RECORDS FOR THE TASK |
# # # #

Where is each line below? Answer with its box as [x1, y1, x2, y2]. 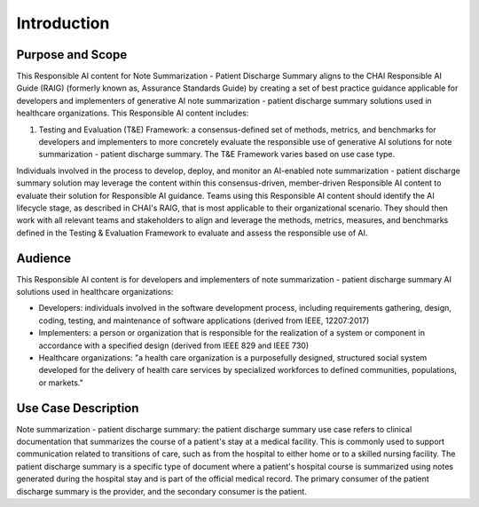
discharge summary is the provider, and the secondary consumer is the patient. [16, 486, 308, 496]
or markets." [38, 377, 83, 388]
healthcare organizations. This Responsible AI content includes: [16, 107, 249, 119]
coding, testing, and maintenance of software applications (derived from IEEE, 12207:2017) [38, 315, 370, 326]
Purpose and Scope [16, 47, 128, 62]
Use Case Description [16, 400, 139, 416]
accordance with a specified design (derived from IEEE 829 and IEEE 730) [38, 340, 310, 351]
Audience [16, 250, 72, 265]
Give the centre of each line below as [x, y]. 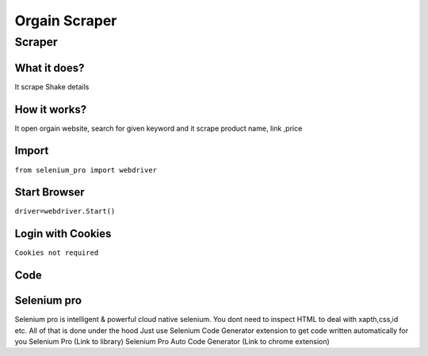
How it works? [51, 110]
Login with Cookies [63, 234]
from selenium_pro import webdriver [86, 170]
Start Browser [50, 193]
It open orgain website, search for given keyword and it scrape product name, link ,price [159, 128]
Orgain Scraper [66, 21]
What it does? [50, 68]
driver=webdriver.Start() [65, 211]
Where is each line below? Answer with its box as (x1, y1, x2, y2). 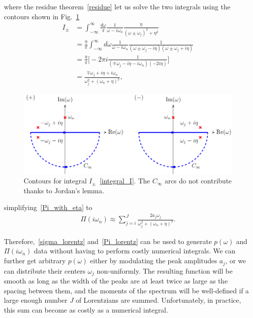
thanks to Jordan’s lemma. (24, 185, 104, 195)
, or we (225, 255, 246, 266)
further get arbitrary (4, 255, 66, 266)
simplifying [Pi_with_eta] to (4, 202, 93, 212)
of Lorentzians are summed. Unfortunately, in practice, (75, 295, 241, 305)
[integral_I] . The (99, 176, 150, 186)
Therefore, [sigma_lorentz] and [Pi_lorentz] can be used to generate (4, 236, 212, 246)
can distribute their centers (4, 265, 86, 276)
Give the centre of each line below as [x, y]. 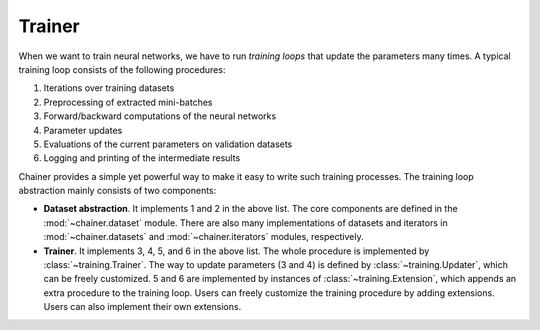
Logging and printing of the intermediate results [142, 158]
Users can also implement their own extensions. [142, 307]
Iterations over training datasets [109, 88]
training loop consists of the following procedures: [122, 69]
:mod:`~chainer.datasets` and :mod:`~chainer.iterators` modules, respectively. [203, 237]
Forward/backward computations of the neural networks [160, 116]
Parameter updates [83, 130]
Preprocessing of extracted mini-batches [128, 102]
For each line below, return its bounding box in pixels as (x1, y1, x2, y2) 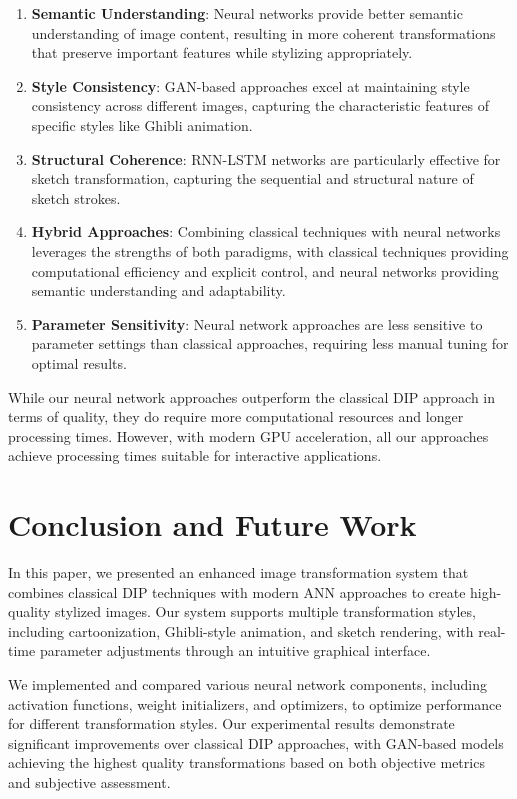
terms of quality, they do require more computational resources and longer (8, 406, 464, 427)
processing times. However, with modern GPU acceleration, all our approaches (8, 425, 489, 446)
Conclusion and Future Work (8, 504, 417, 545)
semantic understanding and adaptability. (31, 280, 286, 301)
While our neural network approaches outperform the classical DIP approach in (8, 386, 496, 407)
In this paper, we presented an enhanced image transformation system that (8, 562, 469, 582)
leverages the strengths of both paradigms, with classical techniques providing (31, 240, 509, 261)
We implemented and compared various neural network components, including (8, 673, 488, 694)
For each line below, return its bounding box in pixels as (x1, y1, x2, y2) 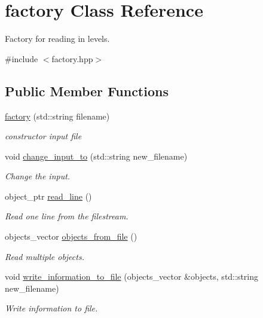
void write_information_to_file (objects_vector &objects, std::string (5, 270, 259, 283)
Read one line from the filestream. (5, 210, 129, 222)
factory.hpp (51, 52, 93, 65)
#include (5, 52, 38, 65)
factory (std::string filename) (5, 109, 110, 122)
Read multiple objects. (5, 250, 84, 262)
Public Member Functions (5, 81, 169, 100)
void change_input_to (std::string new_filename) (5, 149, 188, 162)
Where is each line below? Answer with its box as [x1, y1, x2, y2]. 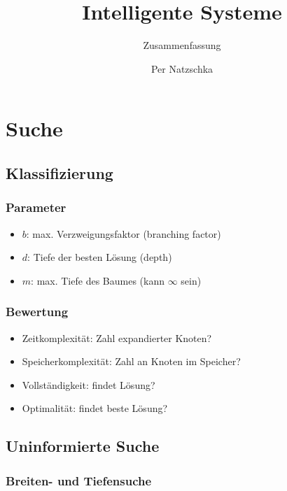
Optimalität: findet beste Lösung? [22, 401, 168, 415]
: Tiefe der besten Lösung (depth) [27, 250, 172, 264]
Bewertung [6, 303, 69, 320]
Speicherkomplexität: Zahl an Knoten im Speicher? [22, 354, 241, 369]
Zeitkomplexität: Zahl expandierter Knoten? [22, 330, 212, 345]
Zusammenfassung [143, 38, 221, 52]
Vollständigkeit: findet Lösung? [22, 377, 155, 392]
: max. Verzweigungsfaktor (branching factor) [26, 226, 221, 241]

# # # #

PROBLEM STATEMENT |
Copy only these lines from the records above, exactly: the one with "How it works? [51, 110]", the one with "y1, x2, y2).", and those between. Skip the pictures.

EXERCISE ANSWER |
How it works? [51, 110]
Login with Cookies [63, 234]
from selenium_pro import webdriver [86, 170]
Start Browser [50, 193]
It open orgain website, search for given keyword and it scrape product name, link ,price [159, 128]
Orgain Scraper [66, 21]
What it does? [50, 68]
driver=webdriver.Start() [65, 211]
Where is each line below? Answer with its box as (x1, y1, x2, y2). 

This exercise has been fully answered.